Aussie Trades Lower on Poor Data, Risk Aversion

The Australian dollar was trading generally lower today due to an unexpected drop of private capital expenditure last week. Released at the start of Thursday’s trading session, a report on construction work done showed a decline as well, but it was not as big as experts had feared. The Forex market was in a risk-off mode after US President Donald Trump officially supported Hong Kong protesters, and that also had a negative impact on the Aussie.
The Australian Bureau of Statistics reported that private capital expenditure fell 0.2% in the September quarter from the previous three months. That was a surprise to analysts as they were expecting no change. The indicator dropped 0.6% in the June quarter.
Construction work done fell 0.4% in the previous quarter from the prior three months. Nevertheless, the reading was not as bad as the median forecast of a 1.0% drop. The drop in the second quarter of this year got a positive revision from 3.8% to 2.8%.
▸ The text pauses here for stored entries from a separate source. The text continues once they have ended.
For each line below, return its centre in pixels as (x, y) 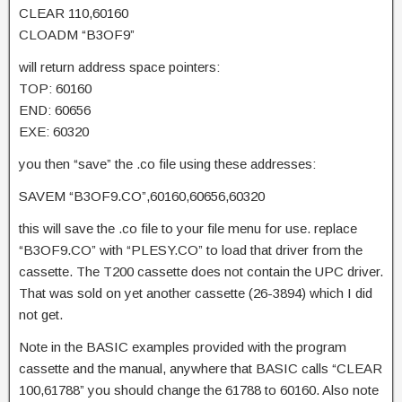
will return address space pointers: (119, 66)
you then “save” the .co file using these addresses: (167, 163)
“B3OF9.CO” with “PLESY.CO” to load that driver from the (191, 249)
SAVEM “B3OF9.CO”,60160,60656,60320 (142, 196)
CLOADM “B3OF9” (77, 34)
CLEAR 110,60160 (74, 13)
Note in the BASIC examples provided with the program (183, 346)
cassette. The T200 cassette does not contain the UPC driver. (201, 271)
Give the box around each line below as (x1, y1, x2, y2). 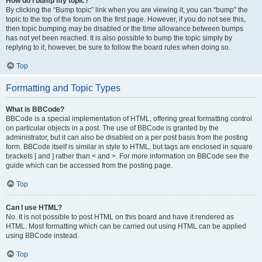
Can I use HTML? (6, 204, 62, 212)
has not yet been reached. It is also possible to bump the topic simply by (6, 34, 232, 42)
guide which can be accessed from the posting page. (6, 161, 173, 170)
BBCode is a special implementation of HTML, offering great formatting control (6, 115, 252, 123)
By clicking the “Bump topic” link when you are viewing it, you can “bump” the (6, 6, 248, 14)
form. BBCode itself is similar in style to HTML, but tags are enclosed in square (6, 143, 253, 151)
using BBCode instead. (6, 232, 79, 240)
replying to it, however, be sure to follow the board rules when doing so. (6, 43, 230, 51)
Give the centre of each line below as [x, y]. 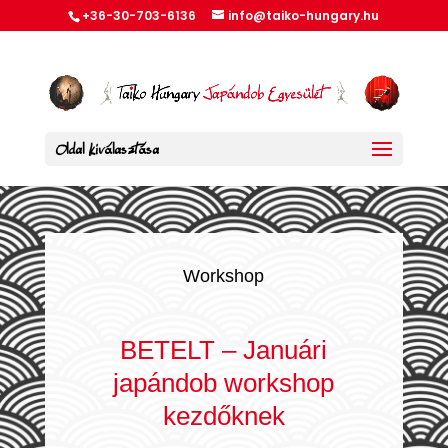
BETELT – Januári [224, 350]
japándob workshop [224, 383]
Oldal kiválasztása [106, 148]
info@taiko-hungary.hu [304, 15]
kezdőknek [223, 416]

Going forward, the Aussie will react to news affecting the general market sentiment, in particular those about shifts in the Sino-US relations. As for macro releases in Australia, the next week will be full of important reports. Of particular interest to traders will be GDP data due for release on Wednesday. A monetary policy decision on Tuesday will also be very important to the currency.
AUD/USD fell from 0.6774 to 0.6768 as of 11:39 GMT today, touching the low of 0.6759 intraday. EUR/AUD rose from 1.6226 to 1.6254, and its daily high was at 1.6287. AUD/JPY declined from 74.21 to 74.09 but rebounded from the session minimum of 73.91.